The Board of Directors of the Company has not yet selected an
accounting firm to serve as the Company's independent public accountants for
1998.
SHAREHOLDERS' PROPOSALS FOR 1999 ANNUAL MEETING
It is anticipated that the 1999 Annual Meeting of Shareholders will be
held on or about May 4, 1999. Under regulations issued by the Securities and
Exchange Commission, all shareholder's proposals to be considered for inclusion
in the Company's Proxy Statement for presentation at that meeting must be
received at the principal executive offices of the Company no later than the
close of business on December 7, 1998.
OTHER MATTERS
The management of the Company knows of no other matters to be
considered at the Annual Meeting.
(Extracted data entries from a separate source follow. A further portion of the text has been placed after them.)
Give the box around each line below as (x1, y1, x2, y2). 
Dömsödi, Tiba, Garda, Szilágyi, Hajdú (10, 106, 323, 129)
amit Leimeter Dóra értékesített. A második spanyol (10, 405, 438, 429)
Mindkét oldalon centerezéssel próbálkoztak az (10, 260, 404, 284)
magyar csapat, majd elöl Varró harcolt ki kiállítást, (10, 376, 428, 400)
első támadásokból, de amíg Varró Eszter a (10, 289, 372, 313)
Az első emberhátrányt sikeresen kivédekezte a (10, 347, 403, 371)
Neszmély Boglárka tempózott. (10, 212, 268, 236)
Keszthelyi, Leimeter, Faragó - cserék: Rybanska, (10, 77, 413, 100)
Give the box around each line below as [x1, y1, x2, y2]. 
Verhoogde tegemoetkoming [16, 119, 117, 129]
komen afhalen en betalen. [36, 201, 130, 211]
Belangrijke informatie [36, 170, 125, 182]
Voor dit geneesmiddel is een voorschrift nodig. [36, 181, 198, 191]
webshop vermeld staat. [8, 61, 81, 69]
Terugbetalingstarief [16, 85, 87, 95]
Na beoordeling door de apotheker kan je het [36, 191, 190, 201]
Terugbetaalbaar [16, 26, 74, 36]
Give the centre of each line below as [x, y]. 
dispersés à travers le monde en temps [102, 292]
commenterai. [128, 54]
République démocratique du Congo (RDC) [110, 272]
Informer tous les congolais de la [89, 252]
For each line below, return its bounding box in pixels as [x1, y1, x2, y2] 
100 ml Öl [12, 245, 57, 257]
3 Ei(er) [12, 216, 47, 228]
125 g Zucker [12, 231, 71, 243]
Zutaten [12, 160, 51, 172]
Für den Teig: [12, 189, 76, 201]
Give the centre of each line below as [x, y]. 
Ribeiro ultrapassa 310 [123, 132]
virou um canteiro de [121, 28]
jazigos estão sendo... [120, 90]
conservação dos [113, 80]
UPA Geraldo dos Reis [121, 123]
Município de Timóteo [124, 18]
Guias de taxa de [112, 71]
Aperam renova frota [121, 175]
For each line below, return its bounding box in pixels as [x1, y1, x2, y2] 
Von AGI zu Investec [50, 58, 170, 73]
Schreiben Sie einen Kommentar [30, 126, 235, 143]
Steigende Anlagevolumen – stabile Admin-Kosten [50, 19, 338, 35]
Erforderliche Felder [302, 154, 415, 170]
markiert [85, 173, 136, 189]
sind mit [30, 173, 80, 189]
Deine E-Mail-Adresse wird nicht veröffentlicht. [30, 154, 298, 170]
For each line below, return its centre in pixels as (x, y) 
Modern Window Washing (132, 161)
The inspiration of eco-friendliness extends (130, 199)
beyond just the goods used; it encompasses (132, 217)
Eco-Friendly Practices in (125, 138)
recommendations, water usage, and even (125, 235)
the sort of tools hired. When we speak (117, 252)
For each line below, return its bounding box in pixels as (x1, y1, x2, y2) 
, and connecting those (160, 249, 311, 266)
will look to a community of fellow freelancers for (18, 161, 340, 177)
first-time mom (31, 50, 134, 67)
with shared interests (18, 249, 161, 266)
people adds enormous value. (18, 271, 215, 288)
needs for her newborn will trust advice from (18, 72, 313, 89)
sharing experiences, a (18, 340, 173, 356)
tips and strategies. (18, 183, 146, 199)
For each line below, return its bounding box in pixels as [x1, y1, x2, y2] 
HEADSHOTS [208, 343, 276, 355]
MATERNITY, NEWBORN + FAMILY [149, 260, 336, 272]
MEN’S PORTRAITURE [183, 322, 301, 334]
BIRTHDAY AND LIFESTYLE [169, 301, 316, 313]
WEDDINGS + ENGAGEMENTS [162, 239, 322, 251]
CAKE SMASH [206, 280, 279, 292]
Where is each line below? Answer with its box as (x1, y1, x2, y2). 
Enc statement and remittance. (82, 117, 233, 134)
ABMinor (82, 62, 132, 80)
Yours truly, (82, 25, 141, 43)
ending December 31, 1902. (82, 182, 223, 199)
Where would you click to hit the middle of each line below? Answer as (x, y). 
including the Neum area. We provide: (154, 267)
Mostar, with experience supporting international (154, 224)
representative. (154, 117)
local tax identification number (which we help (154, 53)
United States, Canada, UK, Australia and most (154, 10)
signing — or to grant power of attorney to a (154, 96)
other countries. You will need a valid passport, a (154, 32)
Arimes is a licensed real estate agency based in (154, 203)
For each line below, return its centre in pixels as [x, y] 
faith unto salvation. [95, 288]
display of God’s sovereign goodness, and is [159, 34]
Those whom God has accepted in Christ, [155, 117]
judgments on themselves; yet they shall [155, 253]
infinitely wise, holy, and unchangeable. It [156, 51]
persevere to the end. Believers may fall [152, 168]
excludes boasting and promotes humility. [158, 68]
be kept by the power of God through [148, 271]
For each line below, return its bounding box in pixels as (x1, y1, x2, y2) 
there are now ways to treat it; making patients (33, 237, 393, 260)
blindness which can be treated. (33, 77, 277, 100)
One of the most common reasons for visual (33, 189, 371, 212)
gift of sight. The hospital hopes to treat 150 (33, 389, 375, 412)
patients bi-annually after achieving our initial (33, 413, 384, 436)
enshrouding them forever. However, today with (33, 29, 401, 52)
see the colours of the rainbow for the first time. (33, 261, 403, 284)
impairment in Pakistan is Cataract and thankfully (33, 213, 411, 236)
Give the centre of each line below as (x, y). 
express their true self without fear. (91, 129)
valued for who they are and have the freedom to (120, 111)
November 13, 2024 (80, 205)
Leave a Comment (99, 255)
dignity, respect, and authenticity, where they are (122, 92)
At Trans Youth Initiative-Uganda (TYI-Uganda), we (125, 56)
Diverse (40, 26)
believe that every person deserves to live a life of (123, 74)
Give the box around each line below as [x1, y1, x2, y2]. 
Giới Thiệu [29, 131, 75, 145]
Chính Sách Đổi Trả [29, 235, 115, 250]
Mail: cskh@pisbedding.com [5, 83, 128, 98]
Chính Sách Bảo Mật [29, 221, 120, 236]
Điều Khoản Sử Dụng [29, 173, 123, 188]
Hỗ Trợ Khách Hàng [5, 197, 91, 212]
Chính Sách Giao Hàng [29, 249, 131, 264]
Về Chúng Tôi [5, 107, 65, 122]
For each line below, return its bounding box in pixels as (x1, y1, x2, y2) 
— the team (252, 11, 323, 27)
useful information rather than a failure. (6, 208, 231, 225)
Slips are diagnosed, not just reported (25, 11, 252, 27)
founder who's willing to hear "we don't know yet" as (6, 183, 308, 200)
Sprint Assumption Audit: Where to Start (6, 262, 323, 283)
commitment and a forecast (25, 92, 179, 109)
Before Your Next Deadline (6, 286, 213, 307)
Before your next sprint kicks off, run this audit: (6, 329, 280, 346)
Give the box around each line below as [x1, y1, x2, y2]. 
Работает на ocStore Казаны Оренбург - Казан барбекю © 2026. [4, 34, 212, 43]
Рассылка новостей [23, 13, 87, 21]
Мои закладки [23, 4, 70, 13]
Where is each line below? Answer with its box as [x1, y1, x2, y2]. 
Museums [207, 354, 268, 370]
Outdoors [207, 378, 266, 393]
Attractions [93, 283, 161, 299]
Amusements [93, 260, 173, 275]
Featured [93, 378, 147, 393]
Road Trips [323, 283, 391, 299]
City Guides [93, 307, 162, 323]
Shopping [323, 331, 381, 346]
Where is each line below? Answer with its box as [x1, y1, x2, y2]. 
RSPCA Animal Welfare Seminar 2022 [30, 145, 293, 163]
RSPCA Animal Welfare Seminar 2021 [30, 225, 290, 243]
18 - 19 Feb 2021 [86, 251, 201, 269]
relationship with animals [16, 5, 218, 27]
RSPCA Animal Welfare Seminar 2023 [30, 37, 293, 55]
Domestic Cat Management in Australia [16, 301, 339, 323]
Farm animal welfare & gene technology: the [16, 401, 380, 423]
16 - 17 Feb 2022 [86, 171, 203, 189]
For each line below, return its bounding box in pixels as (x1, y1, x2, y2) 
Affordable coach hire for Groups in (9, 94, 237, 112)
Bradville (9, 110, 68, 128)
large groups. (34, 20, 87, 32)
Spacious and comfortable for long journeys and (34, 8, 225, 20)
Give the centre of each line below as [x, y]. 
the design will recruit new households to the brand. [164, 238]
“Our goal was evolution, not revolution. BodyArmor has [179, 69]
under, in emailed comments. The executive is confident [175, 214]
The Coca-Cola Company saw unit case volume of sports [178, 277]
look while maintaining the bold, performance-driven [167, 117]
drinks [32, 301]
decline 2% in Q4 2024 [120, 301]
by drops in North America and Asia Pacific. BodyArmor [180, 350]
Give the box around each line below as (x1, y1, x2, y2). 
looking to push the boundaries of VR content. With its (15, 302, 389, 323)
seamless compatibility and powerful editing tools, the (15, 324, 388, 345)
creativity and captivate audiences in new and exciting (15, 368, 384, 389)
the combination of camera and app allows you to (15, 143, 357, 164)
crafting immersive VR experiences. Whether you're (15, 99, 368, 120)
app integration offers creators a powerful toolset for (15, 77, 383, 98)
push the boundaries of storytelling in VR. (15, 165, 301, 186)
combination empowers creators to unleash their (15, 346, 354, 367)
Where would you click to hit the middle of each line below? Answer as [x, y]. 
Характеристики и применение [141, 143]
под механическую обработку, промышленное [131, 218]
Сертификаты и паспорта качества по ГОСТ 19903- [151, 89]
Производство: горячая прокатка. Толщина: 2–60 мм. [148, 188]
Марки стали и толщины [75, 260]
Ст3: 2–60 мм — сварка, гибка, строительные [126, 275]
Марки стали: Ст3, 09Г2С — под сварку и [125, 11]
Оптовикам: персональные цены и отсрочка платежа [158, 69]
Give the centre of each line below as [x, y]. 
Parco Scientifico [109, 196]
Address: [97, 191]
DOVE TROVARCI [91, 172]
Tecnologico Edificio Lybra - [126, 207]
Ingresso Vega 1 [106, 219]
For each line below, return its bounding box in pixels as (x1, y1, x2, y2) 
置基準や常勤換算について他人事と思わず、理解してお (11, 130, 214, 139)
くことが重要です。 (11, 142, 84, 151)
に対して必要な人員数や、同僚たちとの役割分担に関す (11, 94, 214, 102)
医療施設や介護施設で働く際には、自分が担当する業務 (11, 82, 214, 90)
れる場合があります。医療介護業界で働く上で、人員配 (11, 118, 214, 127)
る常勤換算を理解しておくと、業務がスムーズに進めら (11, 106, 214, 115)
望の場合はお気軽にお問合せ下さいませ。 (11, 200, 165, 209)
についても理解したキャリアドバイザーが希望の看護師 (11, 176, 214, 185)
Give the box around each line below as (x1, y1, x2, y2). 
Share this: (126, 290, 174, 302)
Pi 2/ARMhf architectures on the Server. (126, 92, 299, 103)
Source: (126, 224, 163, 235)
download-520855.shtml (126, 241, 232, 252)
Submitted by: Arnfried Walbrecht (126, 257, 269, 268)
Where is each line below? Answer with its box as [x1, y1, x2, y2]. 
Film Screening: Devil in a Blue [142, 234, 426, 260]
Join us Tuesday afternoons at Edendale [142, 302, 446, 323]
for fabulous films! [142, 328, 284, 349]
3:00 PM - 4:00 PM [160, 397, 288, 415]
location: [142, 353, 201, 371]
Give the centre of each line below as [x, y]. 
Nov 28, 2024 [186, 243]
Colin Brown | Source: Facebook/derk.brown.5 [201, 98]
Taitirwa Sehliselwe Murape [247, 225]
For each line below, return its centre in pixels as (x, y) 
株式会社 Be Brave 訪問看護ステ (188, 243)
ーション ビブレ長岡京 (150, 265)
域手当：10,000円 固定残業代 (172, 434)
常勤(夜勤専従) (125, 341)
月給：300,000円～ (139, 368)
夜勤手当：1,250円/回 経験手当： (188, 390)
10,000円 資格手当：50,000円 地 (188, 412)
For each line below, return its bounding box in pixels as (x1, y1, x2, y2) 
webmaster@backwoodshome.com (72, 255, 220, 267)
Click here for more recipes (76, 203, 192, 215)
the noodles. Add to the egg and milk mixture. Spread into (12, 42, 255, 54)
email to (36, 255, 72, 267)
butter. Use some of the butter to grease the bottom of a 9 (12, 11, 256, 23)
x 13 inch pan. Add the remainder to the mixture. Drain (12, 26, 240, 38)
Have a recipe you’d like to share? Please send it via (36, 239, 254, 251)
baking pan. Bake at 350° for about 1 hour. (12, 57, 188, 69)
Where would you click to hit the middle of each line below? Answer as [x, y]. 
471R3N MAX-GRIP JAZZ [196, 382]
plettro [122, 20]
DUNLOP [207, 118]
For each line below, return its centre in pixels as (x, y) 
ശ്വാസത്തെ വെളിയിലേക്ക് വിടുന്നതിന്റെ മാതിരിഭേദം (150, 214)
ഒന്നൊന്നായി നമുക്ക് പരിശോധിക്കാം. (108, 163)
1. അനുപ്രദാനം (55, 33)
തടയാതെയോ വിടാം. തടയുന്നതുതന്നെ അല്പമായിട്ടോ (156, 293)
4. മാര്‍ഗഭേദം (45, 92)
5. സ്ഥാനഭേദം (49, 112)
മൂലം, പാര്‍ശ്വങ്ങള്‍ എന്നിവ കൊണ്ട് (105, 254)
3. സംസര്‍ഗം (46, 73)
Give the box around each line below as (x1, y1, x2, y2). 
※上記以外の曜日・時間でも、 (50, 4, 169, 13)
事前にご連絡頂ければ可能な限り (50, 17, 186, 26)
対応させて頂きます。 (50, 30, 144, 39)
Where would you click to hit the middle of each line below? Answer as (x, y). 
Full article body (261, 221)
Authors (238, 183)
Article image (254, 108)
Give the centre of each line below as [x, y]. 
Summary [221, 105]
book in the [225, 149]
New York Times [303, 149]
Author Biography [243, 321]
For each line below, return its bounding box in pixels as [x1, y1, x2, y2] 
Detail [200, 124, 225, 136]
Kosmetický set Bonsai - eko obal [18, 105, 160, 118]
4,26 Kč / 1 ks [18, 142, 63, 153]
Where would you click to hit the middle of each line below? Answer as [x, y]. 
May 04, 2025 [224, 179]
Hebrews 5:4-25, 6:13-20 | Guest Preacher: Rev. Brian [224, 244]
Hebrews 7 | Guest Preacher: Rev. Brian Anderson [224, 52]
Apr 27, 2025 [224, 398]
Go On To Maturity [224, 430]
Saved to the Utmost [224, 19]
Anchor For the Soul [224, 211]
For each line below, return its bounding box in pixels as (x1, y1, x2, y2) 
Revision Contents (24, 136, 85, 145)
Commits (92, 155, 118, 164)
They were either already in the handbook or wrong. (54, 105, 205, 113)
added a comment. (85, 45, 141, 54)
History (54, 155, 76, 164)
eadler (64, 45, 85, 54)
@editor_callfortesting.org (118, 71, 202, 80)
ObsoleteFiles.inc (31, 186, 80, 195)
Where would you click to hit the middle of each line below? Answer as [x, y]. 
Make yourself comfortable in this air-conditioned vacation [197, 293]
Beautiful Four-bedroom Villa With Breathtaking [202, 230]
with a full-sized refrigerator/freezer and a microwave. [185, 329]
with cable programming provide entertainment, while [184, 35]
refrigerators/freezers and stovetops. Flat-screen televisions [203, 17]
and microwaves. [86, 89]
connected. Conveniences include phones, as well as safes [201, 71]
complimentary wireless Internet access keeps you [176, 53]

However, if any matter other than those
referred to herein should properly come before the Annual Meeting, it is the
intention of the persons named in the proxy to vote such proxy in accordance
with their best judgment.
The Company will provide, without charge, to each person to whom a
proxy statement is delivered, upon written or oral request of such person and by
first class mail or other equally prompt means within one business day of
receipt of such request a copy of the Company's Form 10-KSB (without exhibits).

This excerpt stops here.